X = e₁∧f₆ + 2e₆∧f₂ + e₅∧f₄,
Y = e₂∧f₄ + 2e₄∧f₃ + e₆∧f₅,
Z = e₁∧f₅ + 2e₅∧f₃ + e₆∧f₄,

or equivalently these matrices:

Code: Select all

    ⌈. . . . . 1  . . . . . .⌉        ⌈. . . . . .  . . . . . .⌉        ⌈. . . . 1 .  . . . . . .⌉
    |. . . . . .  . . . . . .|        |. . . 1 . .  . . . . . .|        |. . . . . .  . . . . . .|
    |. . . . . .  . . . . . .|        |. . . . . .  . . . . . .|        |. . . . . .  . . . . . .|
    |. . . . . .  . . . . . .|        |. . 2 . . .  . . . . . .|        |. . . . . .  . . . . . .|
    |. . . 1 . .  . . . . . .|        |. . . . . .  . . . . . .|        |. . 2 . . .  . . . . . .|
X = |. 2 . . . .  . . . . . .| ,  Y = |. . . . 1 .  . . . . . .| ,  Z = |. . . 1 . .  . . . . . .|
    |. . . . . .  . . . . . .|        |. . . . . .  . . . . . .|        |. . . . . .  . . . . . .|
    |. . . . . .  . . . . .-2|        |. . . . . .  . . . . . .|        |. . . . . .  . . . . . .|
    |. . . . . .  . . . . . .|        |. . . . . .  . . .-2 . .|        |. . . . . .  . . . .-2 .|
    |. . . . . .  . . . .-1 .|        |. . . . . .  .-1 . . . .|        |. . . . . .  . . . . .-1|
    |. . . . . .  . . . . . .|        |. . . . . .  . . . . .-1|        |. . . . . . -1 . . . . .|
    ⌊. . . . . . -1 . . . . .⌋        ⌊. . . . . .  . . . . . .⌋        ⌊. . . . . .  . . . . . .⌋


The bivectors satisfy the defining relations of the Heisenberg algebra (where × is the commutator):

X×Y = -Y×X = Z, X×Z = 0, Y×Z = 0.

(To convert a bivector to a matrix: multiply it with each of the basis vectors, and put the resulting 12 vectors as the columns of the matrix.)

Our representation of the Nil geometry is exp(B/2) v exp(-B/2) where the bivector B varies in the algebra (so B is any linear combination of X,Y,Z), or equivalently exp(M) v where the matrix M varies in the algebra, and where v is a fixed vector.
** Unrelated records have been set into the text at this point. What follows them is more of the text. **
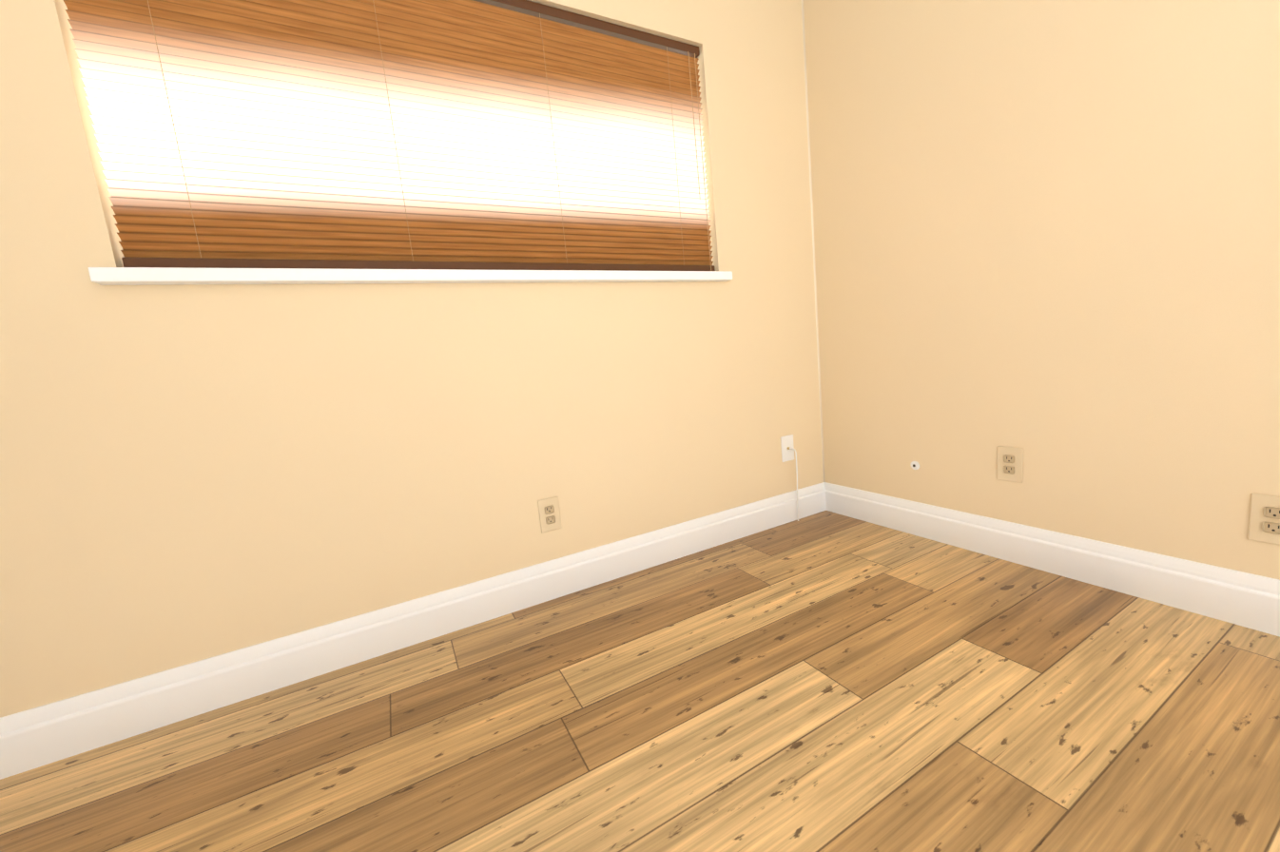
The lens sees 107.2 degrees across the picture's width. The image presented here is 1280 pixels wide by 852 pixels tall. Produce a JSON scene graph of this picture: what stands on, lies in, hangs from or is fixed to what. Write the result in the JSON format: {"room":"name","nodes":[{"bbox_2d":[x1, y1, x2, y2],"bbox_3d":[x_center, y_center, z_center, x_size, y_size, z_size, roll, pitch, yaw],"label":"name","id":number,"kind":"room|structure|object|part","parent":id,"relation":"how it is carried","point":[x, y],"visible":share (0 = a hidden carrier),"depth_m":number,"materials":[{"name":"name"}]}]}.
{"room":"empty bedroom","nodes":[
{"label":"empty bedroom","id":0,"kind":"room"},
{"bbox_2d":[0,0,823,717],"bbox_3d":[-0.885,-0.502,1.461,4.160,2.440,0.150,-9,8,-27],"label":"wall","id":1,"kind":"structure","parent":0,"point":[190,474],"depth_m":1.42,"materials":[{"name":"paint"}]},
{"bbox_2d":[63,0,715,271],"bbox_3d":[-0.524,-0.891,1.564,1.848,1.042,0.041,-9,8,-27],"label":"window blinds","id":2,"kind":"object","parent":1,"relation":"attached to","point":[444,134],"visible":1,"depth_m":1.45,"materials":[{"name":"brown wood"}]},
{"bbox_2d":[88,267,732,285],"bbox_3d":[-0.488,-0.503,1.619,1.930,0.034,0.145,-9,8,-27],"label":"window sill","id":3,"kind":"structure","parent":1,"relation":"attached to","point":[137,276],"depth_m":1.38,"materials":[{"name":"white wood"}]},
{"bbox_2d":[0,482,825,779],"bbox_3d":[-0.398,0.582,1.713,3.030,0.142,0.019,-9,8,-27],"label":"baseboard","id":4,"kind":"structure","parent":1,"relation":"attached to","point":[59,729],"depth_m":1.43,"materials":[{"name":"white wood"}]},
{"bbox_2d":[537,496,562,533],"bbox_3d":[-0.331,0.326,1.733,0.078,0.124,0.010,-9,8,-27],"label":"electrical outlet","id":5,"kind":"object","parent":1,"relation":"attached to","point":[549,512],"visible":1,"depth_m":1.73,"materials":[{"name":"beige plastic"}]},
{"bbox_2d":[780,434,798,521],"bbox_3d":[0.740,0.255,2.274,0.078,0.419,0.058,-9,8,-27],"label":"outlet","id":6,"kind":"object","parent":1,"relation":"attached to","point":[787,449],"visible":1,"depth_m":2.27,"materials":[{"name":"white plastic"}]},
{"bbox_3d":[0.713,0.108,2.278,0.078,0.124,0.005,-9,8,-27],"label":"plate","id":7,"kind":"part","parent":6,"relation":"part of","materials":[{"name":"white plastic"}]},
{"bbox_3d":[0.745,0.263,2.274,0.015,0.402,0.053,-9,8,-27],"label":"cord","id":8,"kind":"part","parent":6,"relation":"part of","materials":[{"name":"white plastic"}]},
{"bbox_2d":[801,0,825,482],"bbox_3d":[0.837,-0.819,2.269,0.007,2.243,0.007,-9,8,-27],"label":"trim","id":9,"kind":"structure","parent":1,"relation":"attached to","point":[811,206],"depth_m":2.26,"materials":[{"name":"beige paint"}]},
{"bbox_2d":[0,510,1279,851],"bbox_3d":[0.192,0.904,-0.153,4.160,0.120,4.200,-9,8,-27],"label":"floor","id":10,"kind":"structure","parent":0,"point":[825,682],"depth_m":1.07,"materials":[{"name":"brown wood"}]},
{"bbox_2d":[803,0,1279,580],"bbox_3d":[1.863,-0.645,0.534,0.150,2.440,4.050,-9,8,-27],"label":"wall","id":11,"kind":"structure","parent":0,"point":[1047,236],"depth_m":1.48,"materials":[{"name":"paint"}]},
{"bbox_2d":[910,461,919,469],"bbox_3d":[1.152,0.166,1.977,0.008,0.038,0.038,-9,8,-27],"label":"grommet","id":12,"kind":"object","parent":11,"relation":"attached to","point":[914,465],"visible":1,"depth_m":1.97,"materials":[{"name":"white plastic"}]},
{"bbox_2d":[997,446,1023,483],"bbox_3d":[1.307,0.136,1.669,0.010,0.124,0.078,-9,8,-27],"label":"electrical outlet","id":13,"kind":"object","parent":11,"relation":"attached to","point":[1010,463],"visible":1,"depth_m":1.67,"materials":[{"name":"beige plastic"}]},
{"bbox_2d":[825,482,1279,637],"bbox_3d":[1.863,0.496,0.710,0.019,0.142,3.900,-9,8,-27],"label":"baseboard","id":14,"kind":"structure","parent":11,"relation":"attached to","point":[1240,598],"depth_m":1.50,"materials":[{"name":"white wood"}]},
{"bbox_2d":[1247,493,1279,544],"bbox_3d":[1.581,0.235,1.176,0.010,0.124,0.078,-9,8,-27],"label":"electrical outlet","id":15,"kind":"object","parent":11,"relation":"attached to","point":[1264,524],"visible":1,"depth_m":1.19,"materials":[{"name":"beige plastic"}]}
]}
For concreteness, take v = ½(e₂ + e₃ - f₁ - f₂), that is,

Code: Select all

    ⌈  0  ⌉
    | 1/2 |
    | 1/2 |
    |  0  |
    |  0  |
v = |  0  |
    |-1/2 |
    |-1/2 |
    |  0  |
    |  0  |
    |  0  |
    ⌊  0  ⌋


The tangent space at B=0 is spanned by the three vectors

X×v = e₆ + ½f₆,
Y×v = e₄ + ½f₄,
Z×v = e₅ + ½f₅;

these are unit vectors, orthogonal to each other, so the geometry has a positive-definite metric.


I don't know if this is possible in less than 12 dimensions. It's certainly not possible in less than 6 dimensions (according to my calculations), if we want a positive-definite metric.

[mr_e_man]

In fact even this may be insufficient; I haven't incorporated the circle group O(ℝ²) mentioned here.